我能拿你怎么办呢?历史上,毕竟你才是绵亿的生母啊!思量半晌,我终于悠悠叹了一口气——
“欣荣啊,王爷把你丢给我,终是念了你伺候他多年的情分的,知道了吗?按照王爷的脾气,背叛他的人都只有一个下场,那就是当场打死。你跟了他这么多年,难道还不明白他的脾气吗?”
“欣荣……知错了……知错了……”
“我知道你深爱王爷,我这个嫡福晋横『插』了进来,让你心里难受。可是你也想想,我心里是不是也难受?今天若果不是我坐这个位置,换了别人,你是不是也难受?或者会更难受?我要是不容你,你以为你还有今天的位置吗?”
“欣荣,下回不敢了,真的不敢了……”
“你起来吧,坐下,我们好好谈谈。”看不惯她这么低三下四的样子!堂堂荣亲王侧福晋,怎么就这德行?
欣荣这才从地上爬起来,战战兢兢地,只坐下半个屁股。半低着头,不停地流着眼泪。
“欣荣你姓什么?”我端起茶杯,抿了一口。
“妾身姓索绰罗。”欣荣小心回答道。
我看她一眼,“错了。你再想想你姓什么?”
“错了?”阿玛就是姓索绰罗啊,难道,自己不是阿玛的亲生女儿?
我一看她一脸的不可思议,就知道她想歪了。轻轻笑了一声,“你应该姓‘爱新觉罗、索绰罗’,懂吗?你已经是王爷的人了,你跟王爷,跟我,才是一家人,明白吗?我说句不好听的,将来哪怕是你娘家哪个被皇上诛了九族,都有王爷可以护着你。因为你是嫁出去的女儿,泼出去的水,你不再是索绰罗氏的人了。你说话办事的时候,都应该想想这个道理,什么话该说,什么话不该说,你都应该仔细想想。”
欣荣又是一惊!怎么?阿玛要她常常注意王爷的举动,也被他们发现了?
“左都御史虽然是个从一品大员,但是,私窥皇室内帷却是重罪!就算皇上、王爷不追究,但是在这个家里,还得看看我乐不乐意。你若是还想保住你这侧福晋的位置,就安安分分服侍王爷,该给你的好处我都会依着份子给你。不然,把王爷惹恼了,你可别怪我这个当姐姐的心狠手辣!”

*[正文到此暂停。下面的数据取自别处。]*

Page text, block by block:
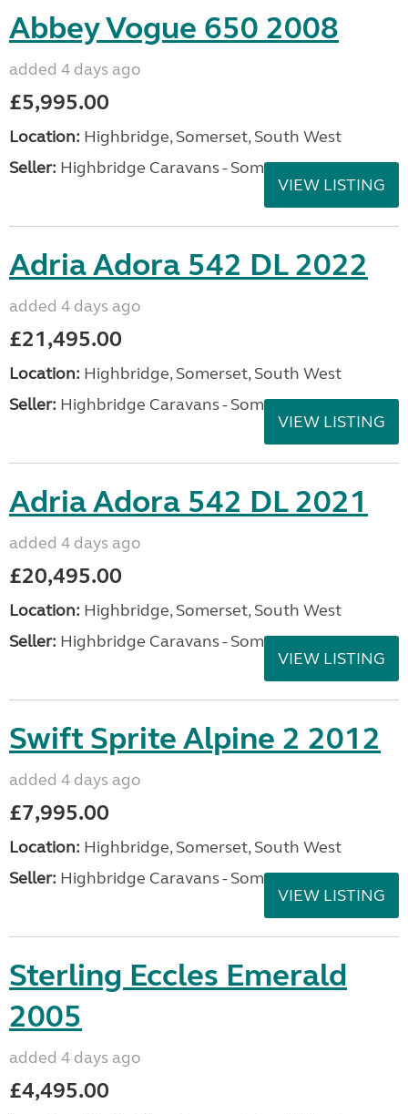
Abbey Vogue 650 2008
added 4 days ago
£5,995.00
Location: Highbridge, Somerset, South West
Seller: Highbridge Caravans - Somerset
VIEW LISTING
Adria Adora 542 DL 2022
added 4 days ago
£21,495.00
Location: Highbridge, Somerset, South West
Seller: Highbridge Caravans - Somerset
VIEW LISTING
Adria Adora 542 DL 2021
added 4 days ago
£20,495.00
Location: Highbridge, Somerset, South West
Seller: Highbridge Caravans - Somerset
VIEW LISTING
Swift Sprite Alpine 2 2012
added 4 days ago
£7,995.00
Location: Highbridge, Somerset, South West
Seller: Highbridge Caravans - Somerset
VIEW LISTING
Sterling Eccles Emerald
2005
added 4 days ago
£4,495.00

欣荣背上一凉!又是已“噗通”软到地上去了!完了!他们全都知道了!
我合上茶碗,不冷不热道:“我也实在是想不通,你怎么就那么鬼『迷』心窍地把王爷推给那个女人呢?你心里到底是爱王爷,还是害王爷啊?”
欣荣一听!这可是重话啊!再也顾不得其他了,“砰砰砰”地磕起头来。“姐姐,饶命……欣荣不敢了……欣荣知错了……”

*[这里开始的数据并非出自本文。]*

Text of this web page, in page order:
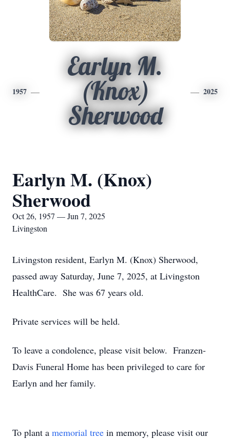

“你以为于淑媛会让你好过吗?她那小鼻子小眼能容得下你?没念过书,没啥文化不是你的错,但是‘兔死狗烹’、‘鸟尽弓藏’的成语你也应该去弄明白意思。这人啊,如果一直活在无知和愚昧里,整天只知道争宠、吃醋、伤心、流泪……又有什么意思?”
欣荣惊讶地看着兰玉!作为一个女人,不就是依附着男人而活的吗?若是失去了男人的宠爱,女人又怎么活得下去呢?
“欣荣,每一个人,都不是完全为了自己而活在这个世界上的。你若是还想挽回王爷的心,我给你个建议——有空的时候多想想,你能为这个家做点什么,能为王爷做点什么。女人,如果只有生孩子这个用处的话,那还不如一头母猪!”

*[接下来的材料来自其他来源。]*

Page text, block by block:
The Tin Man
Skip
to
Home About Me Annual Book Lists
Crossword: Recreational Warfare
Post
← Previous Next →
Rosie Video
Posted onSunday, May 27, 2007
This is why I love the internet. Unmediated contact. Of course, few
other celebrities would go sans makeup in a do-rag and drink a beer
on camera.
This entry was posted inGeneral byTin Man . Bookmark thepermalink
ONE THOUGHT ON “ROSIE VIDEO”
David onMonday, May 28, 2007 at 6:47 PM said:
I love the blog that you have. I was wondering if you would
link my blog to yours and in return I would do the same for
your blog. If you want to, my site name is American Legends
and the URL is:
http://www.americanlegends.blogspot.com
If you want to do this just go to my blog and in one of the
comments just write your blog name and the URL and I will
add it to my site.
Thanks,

欣荣惊讶极了!兰玉居然还给她出主意,希望她挽回王爷的心?她的眼眶湿润了……可是,这话听到后面怎么就跟母猪比上了呢?“怎么会不如一头母猪?”
“人家母猪一胎多少个?你一胎多少个?人家母猪再不济还能让大伙儿杀了吃上好几天,杀了你能吃吗?就是杀了你还不如一头母猪的肉多。”
欣荣的脸低下去了……门外的额尔赫憋笑得快要憋得背过去了……
“欣荣,念在你伺候王爷多年,生育有功,就罚你闭门思过一个月。思过期间饮食起居待遇不变。贴身丫鬟翠儿、红儿,廖嬷嬷调离岗位,另行安排,二等丫头喜眉和小小升为一等丫头。你下去吧。”
欣荣虽然还挂着泪痕,但是,她已经明白兰玉是真心在为她好,诚心诚意地磕了头,“欣荣听从姐姐安排,一定好好思过。”
正准备退下,忽而又听兰玉说:“对了,你要是无聊想找人说说话,下午午睡之后我都在前面花厅里,你可以过来找我。但是要通报秋叶或者春芽带你过来,知道了吗?”
第47章 兰玉的疯狂报复()
悠悠醒转的时候,淑媛下意识地向身旁看去——
床铺已冰凉,想来那人已离去多时。
低头暗喜,自己这身子,终究还是给了他的。虽然很痛,他一点也不温柔,可是,谁让他是高高在上的荣亲王呢?
她柔柔地笑了。说不定,肚子里已经有了他的孩子了啊……
现在应该怎么办?她现在还是永璇的侧福晋啊,想常常见到他可不太容易。上王府找他的话,又太明显了,万一让别人知道,对自己可不利。既然不能进去找他,那就把他约出来好了,只是,要怎么约呢?时间等人,孩子可不等人啊!
这厢淑媛还在苦苦筹划呢,没料到就几天时间,兰玉已经在实验室里倒弄出来一种东西了——
“哼哼哼哼!这次我不叫你们泻肚子泻死,也叫你们呕吐呕死!”轻轻将盘子上的亚硝酸盐颗粒磨成细粉,分开倒在两张小小的牛皮纸上,包好。
“阿克敦,额尔赫。”
“属下在。”
“这个月的考试项目——两队比赛,哪一队能把这个盐放进八阿哥家的厨房的盐罐子里不被发现,全队加十分!”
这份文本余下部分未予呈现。